[Start of section]
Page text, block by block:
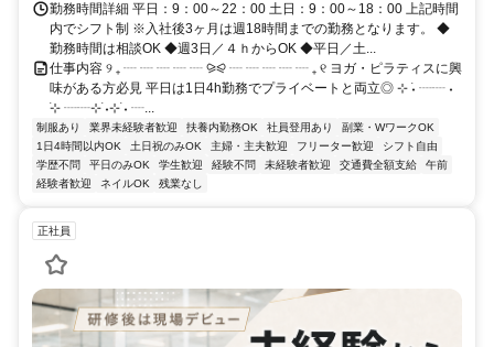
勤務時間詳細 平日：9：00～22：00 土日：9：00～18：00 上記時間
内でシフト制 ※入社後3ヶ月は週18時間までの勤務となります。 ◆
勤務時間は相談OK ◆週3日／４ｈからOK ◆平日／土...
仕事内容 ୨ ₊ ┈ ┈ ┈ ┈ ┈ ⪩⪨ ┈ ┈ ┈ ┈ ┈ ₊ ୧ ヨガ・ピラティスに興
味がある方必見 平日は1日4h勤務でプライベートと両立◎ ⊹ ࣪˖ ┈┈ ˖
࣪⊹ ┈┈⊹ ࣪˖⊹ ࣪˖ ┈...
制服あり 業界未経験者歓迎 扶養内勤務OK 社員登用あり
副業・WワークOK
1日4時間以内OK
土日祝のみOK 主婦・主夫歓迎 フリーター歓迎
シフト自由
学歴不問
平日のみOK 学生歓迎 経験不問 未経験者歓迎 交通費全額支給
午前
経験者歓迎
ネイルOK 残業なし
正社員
[End of section]
_WHAT YOU NEED TO DO_
Write everything in the records out exactly, apart from the pictures.

_RESULT FOR THIS TASK_
Page text, block by block:
勤務時間詳細 平日：9：00～22：00 土日：9：00～18：00 上記時間
内でシフト制 ※入社後3ヶ月は週18時間までの勤務となります。 ◆
勤務時間は相談OK ◆週3日／４ｈからOK ◆平日／土...
仕事内容 ୨ ₊ ┈ ┈ ┈ ┈ ┈ ⪩⪨ ┈ ┈ ┈ ┈ ┈ ₊ ୧ ヨガ・ピラティスに興
味がある方必見 平日は1日4h勤務でプライベートと両立◎ ⊹ ࣪˖ ┈┈ ˖
࣪⊹ ┈┈⊹ ࣪˖⊹ ࣪˖ ┈...
制服あり 業界未経験者歓迎 扶養内勤務OK 社員登用あり
副業・WワークOK
1日4時間以内OK
土日祝のみOK 主婦・主夫歓迎 フリーター歓迎
シフト自由
学歴不問
平日のみOK 学生歓迎 経験不問 未経験者歓迎 交通費全額支給
午前
経験者歓迎
ネイルOK 残業なし
正社員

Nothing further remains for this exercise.